#### [Exercise]
Repeat each line of the records below exactly.

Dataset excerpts
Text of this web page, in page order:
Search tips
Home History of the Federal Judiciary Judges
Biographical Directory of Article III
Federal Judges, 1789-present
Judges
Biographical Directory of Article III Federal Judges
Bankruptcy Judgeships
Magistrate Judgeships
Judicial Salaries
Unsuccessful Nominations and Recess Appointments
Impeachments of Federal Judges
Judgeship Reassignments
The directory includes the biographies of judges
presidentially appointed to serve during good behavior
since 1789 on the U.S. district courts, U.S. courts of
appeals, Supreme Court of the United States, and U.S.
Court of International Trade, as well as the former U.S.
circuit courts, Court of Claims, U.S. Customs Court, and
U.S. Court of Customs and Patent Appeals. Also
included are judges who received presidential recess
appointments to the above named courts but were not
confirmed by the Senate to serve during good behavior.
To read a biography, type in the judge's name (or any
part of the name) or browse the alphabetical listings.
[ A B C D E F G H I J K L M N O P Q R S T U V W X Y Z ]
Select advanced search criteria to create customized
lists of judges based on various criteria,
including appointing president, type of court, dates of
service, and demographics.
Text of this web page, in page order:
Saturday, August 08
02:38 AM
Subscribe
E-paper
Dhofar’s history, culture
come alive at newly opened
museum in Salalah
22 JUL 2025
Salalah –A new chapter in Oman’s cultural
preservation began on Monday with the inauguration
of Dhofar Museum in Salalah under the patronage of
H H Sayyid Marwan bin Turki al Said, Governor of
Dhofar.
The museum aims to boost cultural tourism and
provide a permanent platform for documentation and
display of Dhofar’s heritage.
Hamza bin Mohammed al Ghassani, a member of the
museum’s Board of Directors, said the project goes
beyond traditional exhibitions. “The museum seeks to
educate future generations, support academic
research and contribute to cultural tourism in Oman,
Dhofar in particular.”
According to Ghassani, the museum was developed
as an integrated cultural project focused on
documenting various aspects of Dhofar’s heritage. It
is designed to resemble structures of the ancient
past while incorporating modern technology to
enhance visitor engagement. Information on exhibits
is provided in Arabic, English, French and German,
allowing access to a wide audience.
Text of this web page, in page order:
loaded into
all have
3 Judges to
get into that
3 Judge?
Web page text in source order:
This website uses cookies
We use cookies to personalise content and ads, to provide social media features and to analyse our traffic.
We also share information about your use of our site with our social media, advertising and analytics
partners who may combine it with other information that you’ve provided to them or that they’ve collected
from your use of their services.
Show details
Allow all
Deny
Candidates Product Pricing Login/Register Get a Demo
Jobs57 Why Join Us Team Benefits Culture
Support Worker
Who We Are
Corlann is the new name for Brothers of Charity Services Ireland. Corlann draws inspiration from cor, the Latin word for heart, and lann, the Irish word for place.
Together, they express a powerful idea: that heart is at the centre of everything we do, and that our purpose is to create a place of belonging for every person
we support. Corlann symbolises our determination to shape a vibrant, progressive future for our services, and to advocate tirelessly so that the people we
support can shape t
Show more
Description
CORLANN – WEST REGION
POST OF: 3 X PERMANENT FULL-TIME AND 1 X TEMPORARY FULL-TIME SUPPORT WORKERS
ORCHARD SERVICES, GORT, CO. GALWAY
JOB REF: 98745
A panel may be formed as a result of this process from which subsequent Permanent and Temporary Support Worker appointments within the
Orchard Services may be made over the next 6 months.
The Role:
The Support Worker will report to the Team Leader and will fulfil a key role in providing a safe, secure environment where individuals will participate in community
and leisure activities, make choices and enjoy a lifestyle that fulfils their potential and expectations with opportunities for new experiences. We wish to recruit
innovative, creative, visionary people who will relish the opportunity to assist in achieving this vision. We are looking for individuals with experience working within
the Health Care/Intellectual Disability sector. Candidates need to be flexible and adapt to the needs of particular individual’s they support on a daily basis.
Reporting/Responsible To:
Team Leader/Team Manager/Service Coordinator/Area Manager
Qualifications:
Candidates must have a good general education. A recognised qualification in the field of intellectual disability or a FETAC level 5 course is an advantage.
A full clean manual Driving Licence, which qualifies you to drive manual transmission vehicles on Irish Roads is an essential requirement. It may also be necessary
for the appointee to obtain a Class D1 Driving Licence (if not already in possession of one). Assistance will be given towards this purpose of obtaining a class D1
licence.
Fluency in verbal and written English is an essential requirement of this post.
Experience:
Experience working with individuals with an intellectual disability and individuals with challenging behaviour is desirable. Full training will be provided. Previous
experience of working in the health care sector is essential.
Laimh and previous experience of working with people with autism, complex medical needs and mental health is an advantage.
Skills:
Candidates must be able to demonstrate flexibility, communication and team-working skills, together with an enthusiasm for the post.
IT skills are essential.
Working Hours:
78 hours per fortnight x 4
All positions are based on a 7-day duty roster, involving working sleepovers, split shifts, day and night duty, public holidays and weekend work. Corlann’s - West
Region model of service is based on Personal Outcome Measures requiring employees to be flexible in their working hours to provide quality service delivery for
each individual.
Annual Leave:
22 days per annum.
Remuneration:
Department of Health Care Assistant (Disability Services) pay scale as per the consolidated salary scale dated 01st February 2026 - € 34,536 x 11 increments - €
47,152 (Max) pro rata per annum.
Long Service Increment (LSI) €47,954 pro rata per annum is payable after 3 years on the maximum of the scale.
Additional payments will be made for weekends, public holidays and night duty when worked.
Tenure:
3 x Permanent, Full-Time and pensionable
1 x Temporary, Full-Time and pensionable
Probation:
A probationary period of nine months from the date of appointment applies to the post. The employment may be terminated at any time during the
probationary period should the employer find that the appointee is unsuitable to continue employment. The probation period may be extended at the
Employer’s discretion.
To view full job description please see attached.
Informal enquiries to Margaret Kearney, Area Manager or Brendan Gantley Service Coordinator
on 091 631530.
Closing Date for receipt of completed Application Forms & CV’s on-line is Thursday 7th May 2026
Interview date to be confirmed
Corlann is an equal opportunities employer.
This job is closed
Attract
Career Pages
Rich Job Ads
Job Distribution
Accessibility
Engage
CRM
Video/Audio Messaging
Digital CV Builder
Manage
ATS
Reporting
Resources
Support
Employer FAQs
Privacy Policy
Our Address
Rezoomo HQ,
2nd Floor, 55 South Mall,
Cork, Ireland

#### [Written response]
Text of this web page, in page order:
Search tips
Home History of the Federal Judiciary Judges
Biographical Directory of Article III
Federal Judges, 1789-present
Judges
Biographical Directory of Article III Federal Judges
Bankruptcy Judgeships
Magistrate Judgeships
Judicial Salaries
Unsuccessful Nominations and Recess Appointments
Impeachments of Federal Judges
Judgeship Reassignments
The directory includes the biographies of judges
presidentially appointed to serve during good behavior
since 1789 on the U.S. district courts, U.S. courts of
appeals, Supreme Court of the United States, and U.S.
Court of International Trade, as well as the former U.S.
circuit courts, Court of Claims, U.S. Customs Court, and
U.S. Court of Customs and Patent Appeals. Also
included are judges who received presidential recess
appointments to the above named courts but were not
confirmed by the Senate to serve during good behavior.
To read a biography, type in the judge's name (or any
part of the name) or browse the alphabetical listings.
[ A B C D E F G H I J K L M N O P Q R S T U V W X Y Z ]
Select advanced search criteria to create customized
lists of judges based on various criteria,
including appointing president, type of court, dates of
service, and demographics.
Text of this web page, in page order:
Saturday, August 08
02:38 AM
Subscribe
E-paper
Dhofar’s history, culture
come alive at newly opened
museum in Salalah
22 JUL 2025
Salalah –A new chapter in Oman’s cultural
preservation began on Monday with the inauguration
of Dhofar Museum in Salalah under the patronage of
H H Sayyid Marwan bin Turki al Said, Governor of
Dhofar.
The museum aims to boost cultural tourism and
provide a permanent platform for documentation and
display of Dhofar’s heritage.
Hamza bin Mohammed al Ghassani, a member of the
museum’s Board of Directors, said the project goes
beyond traditional exhibitions. “The museum seeks to
educate future generations, support academic
research and contribute to cultural tourism in Oman,
Dhofar in particular.”
According to Ghassani, the museum was developed
as an integrated cultural project focused on
documenting various aspects of Dhofar’s heritage. It
is designed to resemble structures of the ancient
past while incorporating modern technology to
enhance visitor engagement. Information on exhibits
is provided in Arabic, English, French and German,
allowing access to a wide audience.
Text of this web page, in page order:
loaded into
all have
3 Judges to
get into that
3 Judge?
Web page text in source order:
This website uses cookies
We use cookies to personalise content and ads, to provide social media features and to analyse our traffic.
We also share information about your use of our site with our social media, advertising and analytics
partners who may combine it with other information that you’ve provided to them or that they’ve collected
from your use of their services.
Show details
Allow all
Deny
Candidates Product Pricing Login/Register Get a Demo
Jobs57 Why Join Us Team Benefits Culture
Support Worker
Who We Are
Corlann is the new name for Brothers of Charity Services Ireland. Corlann draws inspiration from cor, the Latin word for heart, and lann, the Irish word for place.
Together, they express a powerful idea: that heart is at the centre of everything we do, and that our purpose is to create a place of belonging for every person
we support. Corlann symbolises our determination to shape a vibrant, progressive future for our services, and to advocate tirelessly so that the people we
support can shape t
Show more
Description
CORLANN – WEST REGION
POST OF: 3 X PERMANENT FULL-TIME AND 1 X TEMPORARY FULL-TIME SUPPORT WORKERS
ORCHARD SERVICES, GORT, CO. GALWAY
JOB REF: 98745
A panel may be formed as a result of this process from which subsequent Permanent and Temporary Support Worker appointments within the
Orchard Services may be made over the next 6 months.
The Role:
The Support Worker will report to the Team Leader and will fulfil a key role in providing a safe, secure environment where individuals will participate in community
and leisure activities, make choices and enjoy a lifestyle that fulfils their potential and expectations with opportunities for new experiences. We wish to recruit
innovative, creative, visionary people who will relish the opportunity to assist in achieving this vision. We are looking for individuals with experience working within
the Health Care/Intellectual Disability sector. Candidates need to be flexible and adapt to the needs of particular individual’s they support on a daily basis.
Reporting/Responsible To:
Team Leader/Team Manager/Service Coordinator/Area Manager
Qualifications:
Candidates must have a good general education. A recognised qualification in the field of intellectual disability or a FETAC level 5 course is an advantage.
A full clean manual Driving Licence, which qualifies you to drive manual transmission vehicles on Irish Roads is an essential requirement. It may also be necessary
for the appointee to obtain a Class D1 Driving Licence (if not already in possession of one). Assistance will be given towards this purpose of obtaining a class D1
licence.
Fluency in verbal and written English is an essential requirement of this post.
Experience:
Experience working with individuals with an intellectual disability and individuals with challenging behaviour is desirable. Full training will be provided. Previous
experience of working in the health care sector is essential.
Laimh and previous experience of working with people with autism, complex medical needs and mental health is an advantage.
Skills:
Candidates must be able to demonstrate flexibility, communication and team-working skills, together with an enthusiasm for the post.
IT skills are essential.
Working Hours:
78 hours per fortnight x 4
All positions are based on a 7-day duty roster, involving working sleepovers, split shifts, day and night duty, public holidays and weekend work. Corlann’s - West
Region model of service is based on Personal Outcome Measures requiring employees to be flexible in their working hours to provide quality service delivery for
each individual.
Annual Leave:
22 days per annum.
Remuneration:
Department of Health Care Assistant (Disability Services) pay scale as per the consolidated salary scale dated 01st February 2026 - € 34,536 x 11 increments - €
47,152 (Max) pro rata per annum.
Long Service Increment (LSI) €47,954 pro rata per annum is payable after 3 years on the maximum of the scale.
Additional payments will be made for weekends, public holidays and night duty when worked.
Tenure:
3 x Permanent, Full-Time and pensionable
1 x Temporary, Full-Time and pensionable
Probation:
A probationary period of nine months from the date of appointment applies to the post. The employment may be terminated at any time during the
probationary period should the employer find that the appointee is unsuitable to continue employment. The probation period may be extended at the
Employer’s discretion.
To view full job description please see attached.
Informal enquiries to Margaret Kearney, Area Manager or Brendan Gantley Service Coordinator
on 091 631530.
Closing Date for receipt of completed Application Forms & CV’s on-line is Thursday 7th May 2026
Interview date to be confirmed
Corlann is an equal opportunities employer.
This job is closed
Attract
Career Pages
Rich Job Ads
Job Distribution
Accessibility
Engage
CRM
Video/Audio Messaging
Digital CV Builder
Manage
ATS
Reporting
Resources
Support
Employer FAQs
Privacy Policy
Our Address
Rezoomo HQ,
2nd Floor, 55 South Mall,
Cork, Ireland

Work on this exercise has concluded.